◆ **Task item**: Output the run of lines that opens with the first line of the material below and closes with the line containing "higher echelon management officials.", both included, and drop the pictures.

◆ **Exercise data**:
%%
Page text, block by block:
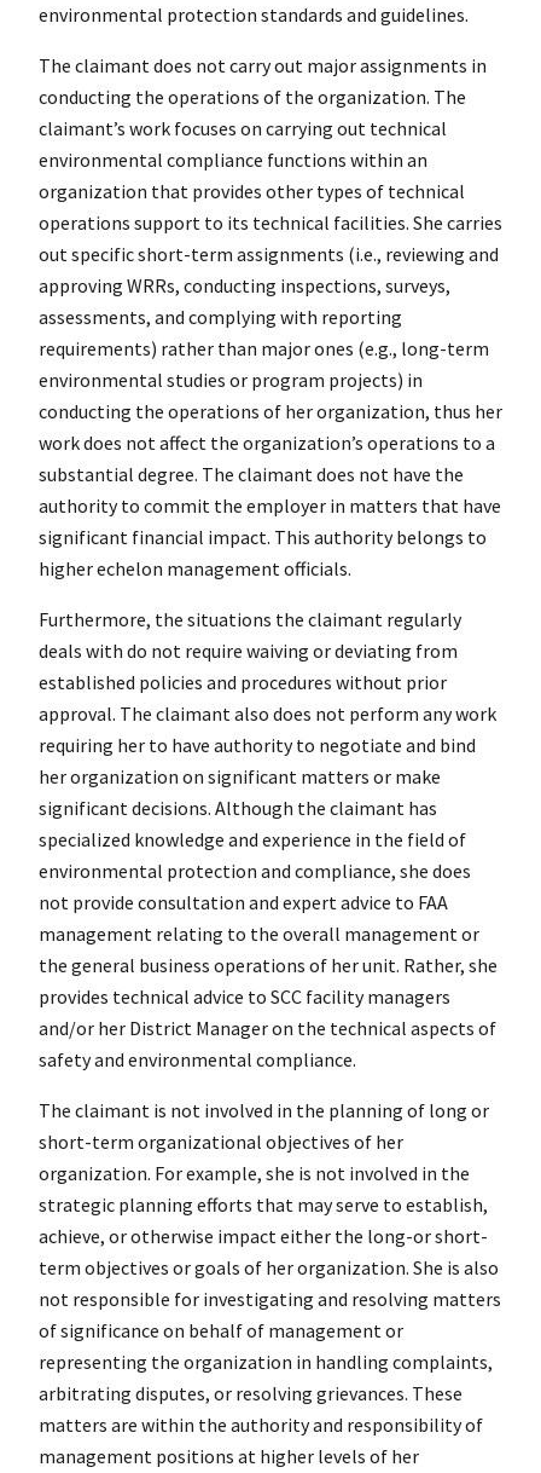
environmental protection standards and guidelines.
The claimant does not carry out major assignments in
conducting the operations of the organization. The
claimant’s work focuses on carrying out technical
environmental compliance functions within an
organization that provides other types of technical
operations support to its technical facilities. She carries
out specific short-term assignments (i.e., reviewing and
approving WRRs, conducting inspections, surveys,
assessments, and complying with reporting
requirements) rather than major ones (e.g., long-term
environmental studies or program projects) in
conducting the operations of her organization, thus her
work does not affect the organization’s operations to a
substantial degree. The claimant does not have the
authority to commit the employer in matters that have
significant financial impact. This authority belongs to
higher echelon management officials.
Furthermore, the situations the claimant regularly
deals with do not require waiving or deviating from
established policies and procedures without prior
approval. The claimant also does not perform any work
requiring her to have authority to negotiate and bind
her organization on significant matters or make
significant decisions. Although the claimant has
specialized knowledge and experience in the field of
environmental protection and compliance, she does
not provide consultation and expert advice to FAA
management relating to the overall management or
the general business operations of her unit. Rather, she
provides technical advice to SCC facility managers
and/or her District Manager on the technical aspects of
safety and environmental compliance.
The claimant is not involved in the planning of long or
short-term organizational objectives of her
organization. For example, she is not involved in the
strategic planning efforts that may serve to establish,
achieve, or otherwise impact either the long-or short-
term objectives or goals of her organization. She is also
not responsible for investigating and resolving matters
of significance on behalf of management or
representing the organization in handling complaints,
arbitrating disputes, or resolving grievances. These
matters are within the authority and responsibility of
management positions at higher levels of her
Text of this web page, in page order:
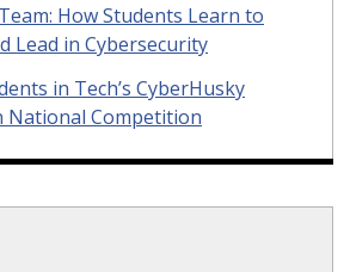
How Students Learn to
Lead in Cybersecurity
in Tech’s CyberHusky
National Competition
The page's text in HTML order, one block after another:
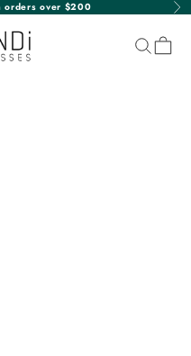
orders over $200
Search
Cart
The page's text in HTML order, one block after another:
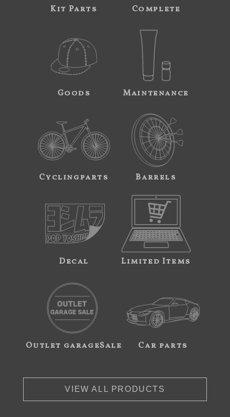
Kit Parts Complete
Goods Maintenance
Cyclingparts Barrels
Decal Limited Items
Outlet garageSale Car parts
VIEW ALL PRODUCTS
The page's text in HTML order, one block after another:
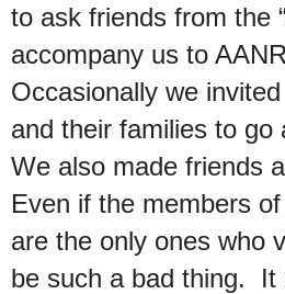
to ask friends from the
accompany us to
Occasionally we
and their families to go
We also made friends
Even if the members
are the only ones who
be such a bad thing. It
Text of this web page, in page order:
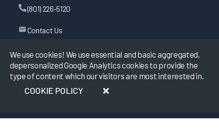
We use cookies! We use essential and basic aggregated,
depersonalized Google Analytics cookies to provide the
type of content which our visitors are most interested in.
COOKIE POLICY
(801) 226-5120
Contact Us
© 2026KLAS Research, All rights reserved.
Data Use Policy Privacy Policy
%%
◆ **Task response**:
Page text, block by block:
environmental protection standards and guidelines.
The claimant does not carry out major assignments in
conducting the operations of the organization. The
claimant’s work focuses on carrying out technical
environmental compliance functions within an
organization that provides other types of technical
operations support to its technical facilities. She carries
out specific short-term assignments (i.e., reviewing and
approving WRRs, conducting inspections, surveys,
assessments, and complying with reporting
requirements) rather than major ones (e.g., long-term
environmental studies or program projects) in
conducting the operations of her organization, thus her
work does not affect the organization’s operations to a
substantial degree. The claimant does not have the
authority to commit the employer in matters that have
significant financial impact. This authority belongs to
higher echelon management officials.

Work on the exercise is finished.